Obviously, I’m not happy to be sick. No one enjoys simultaneously shivering while sweating through your bedsheets, coughing so hard you think your deltoids will pop out of your back, and picking crust out of your eyes so you can see to find the tissue box on the floor, amongst other flu-related activities. Plus, being sick away from home is terrible, much less in a foreign country. Not only is your mother not around to make you chicken soup, but there is no television in your bedroom, you can’t wash the germs out of your bedsheets unless you want to spend four pounds (i.e. $8) and drag your hurting body up and down multiple flights of stairs, you don’t know what sort of medicine to buy (the same way you didn’t know what sort of food to buy when you first arrived), and you can’t even call anyone to complain about your condition because of the time difference—they’re all still sound asleep.

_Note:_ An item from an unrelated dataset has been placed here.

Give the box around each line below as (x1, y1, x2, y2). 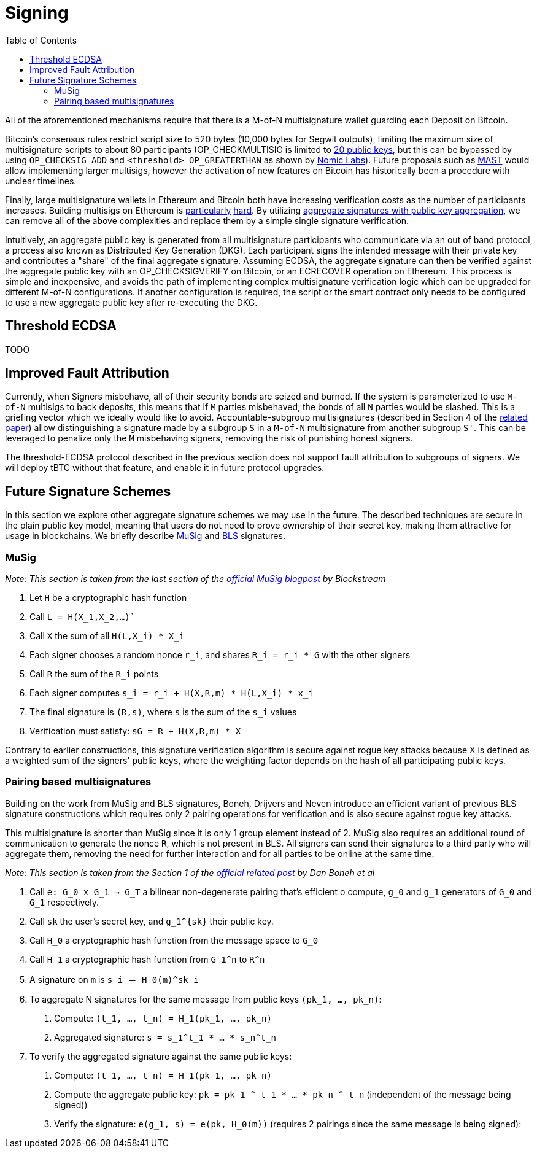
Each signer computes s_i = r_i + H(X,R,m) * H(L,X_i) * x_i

This all being said, I realized that I am far happier to have gotten sick here in the UK than if I stayed at UR this semester. Why? Because had I stayed at UR, I would have continued to train with the swim team for UAAs, and if I had gotten sick at this exact same time, all that work would have been for nothing. Well, the work would not have been for nothing—the work is reward in itself—but all that training and anticipation would have led to extreme disappointment.

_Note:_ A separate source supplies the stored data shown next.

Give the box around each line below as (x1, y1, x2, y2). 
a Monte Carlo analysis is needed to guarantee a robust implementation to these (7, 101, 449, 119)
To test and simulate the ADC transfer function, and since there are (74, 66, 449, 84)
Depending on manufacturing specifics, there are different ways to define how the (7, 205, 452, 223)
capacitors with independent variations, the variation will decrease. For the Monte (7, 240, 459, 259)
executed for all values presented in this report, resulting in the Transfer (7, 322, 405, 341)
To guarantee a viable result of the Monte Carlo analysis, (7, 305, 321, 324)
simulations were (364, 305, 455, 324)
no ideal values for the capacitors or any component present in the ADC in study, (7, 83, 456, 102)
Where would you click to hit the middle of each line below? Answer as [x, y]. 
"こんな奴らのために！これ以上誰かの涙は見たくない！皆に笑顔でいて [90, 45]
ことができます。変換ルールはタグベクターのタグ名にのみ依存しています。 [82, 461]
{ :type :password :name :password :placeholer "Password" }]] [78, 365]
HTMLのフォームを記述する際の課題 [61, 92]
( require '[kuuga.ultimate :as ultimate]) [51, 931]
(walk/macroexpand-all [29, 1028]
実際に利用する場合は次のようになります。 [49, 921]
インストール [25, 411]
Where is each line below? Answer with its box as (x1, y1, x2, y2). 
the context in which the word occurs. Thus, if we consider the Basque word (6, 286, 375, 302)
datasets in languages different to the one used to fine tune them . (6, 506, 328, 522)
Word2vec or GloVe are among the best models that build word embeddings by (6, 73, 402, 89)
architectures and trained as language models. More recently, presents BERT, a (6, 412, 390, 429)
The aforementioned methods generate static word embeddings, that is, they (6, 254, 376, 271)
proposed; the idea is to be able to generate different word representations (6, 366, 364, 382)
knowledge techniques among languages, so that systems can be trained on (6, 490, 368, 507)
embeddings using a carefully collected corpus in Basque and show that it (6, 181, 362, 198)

Instead, I am faced with much more immediate but significantly lesser disappointments: tonight, I was supposed to attend a dinner being cooked by Michelle and Angela on the third floor. I may still attend, but I’m not sure how hungry I’ll be. I was also going to go to King Alfred to swim a session with the Shivers’ Swim Club tonight, and Anna, a first-floor housemate from Poland, asked to come along because she used to be a competitive swimmer, as well. Unfortunately, that will not be happening, nor will I be going out with Sophie and her boyfriend—who is coming in from a neighboring town—Adam, Anna, and Urvi, as I had intended to when Sophie invited me last night. Rather, I will be lying in my room, taking medication, drinking tea, perhaps musing on the English essay which I must write this weekend, probably sleeping.

I probably got the flu from going to Reading with the volleyball team; the entire team is now sick, as we have determined from e-mailing one another about practice this week. However, had I not gone along to the tournament, I would not have gotten to know the girls well enough to meet up with some of them at Varsity that night to watch the Super Bowl, and I probably wouldn’t have been invited by the coach to play in the game against Kent next week. I am so excited to feel like I’m about to be “part of a team.” Belonging is such an important feeling, and I think that is why I always crave being part of some team, no matter where in the world I am.

1 comment:

JulieEis said...

Isn't it funny how our deepest desires go with us no matter where we are? You can go halfway around the world and still not escape what's going on inside of you, good or bad. It always surprises me, when I'm living in a new place, to find that I'm still myself.